Don't defend the guilty

At Alpha Game, we rightly focus on the evils that women do because our mainstream media culture is resolutely anti-male. But that same anti-male culture isn't above suddenly giving certain men a pass when it suits them, men such as accused child molester Woody Allen.

It's a little harder to dismiss the accusations as Mia Farrow's bitterness at her betrayal, as some did, when those accusations are being made directly and publicly by her daughter:

[W]hen I was seven years old, Woody Allen took me by the hand and led me into a dim, closet-like attic on the second floor of our house. He told me to lay on my stomach and play with my brother’s electric train set. Then he sexually assaulted me. He talked to me while he did it, whispering that I was a good girl, that this was our secret, promising that we’d go to Paris and I’d be a star in his movies. I remember staring at that toy train, focusing on it as it traveled in its circle around the attic. To this day, I find it difficult to look at toy trains....

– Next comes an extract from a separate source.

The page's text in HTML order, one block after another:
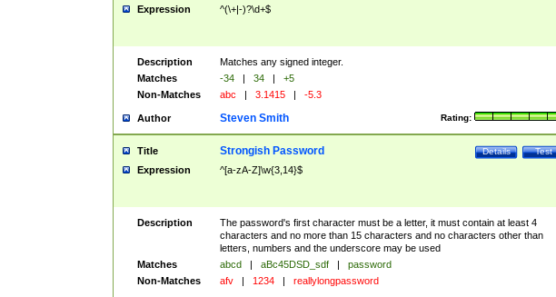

For as long as I could remember, my father had been doing things to me that I didn’t like. I didn’t like how often he would take me away from my mom, siblings and friends to be alone with him. I didn’t like it when he would stick his thumb in my mouth. I didn’t like it when I had to get in bed with him under the sheets when he was in his underwear. I didn’t like it when he would place his head in my naked lap and breathe in and breathe out. I would hide under beds or lock myself in the bathroom to avoid these encounters, but he always found me. These things happened so often, so routinely, so skillfully hidden from a mother that would have protected me had she known, that I thought it was normal. I thought this was how fathers doted on their daughters. But what he did to me in the attic felt different. I couldn’t keep the secret anymore.
It's important to not get so caught up in defending men that we forget that some men are truly the monsters that the feminists attempt to portray us all as being. Indeed, it is important that we police our own ranks, if only to avoid handing them an easy and effective rhetorical weapon with which to hammer us.

This doesn't prove that Woody Allen did it, but his sexually obsessed, neurotic career, and his behavior with Mia Farrow's adopted daughter does tend to lend credence to the charges.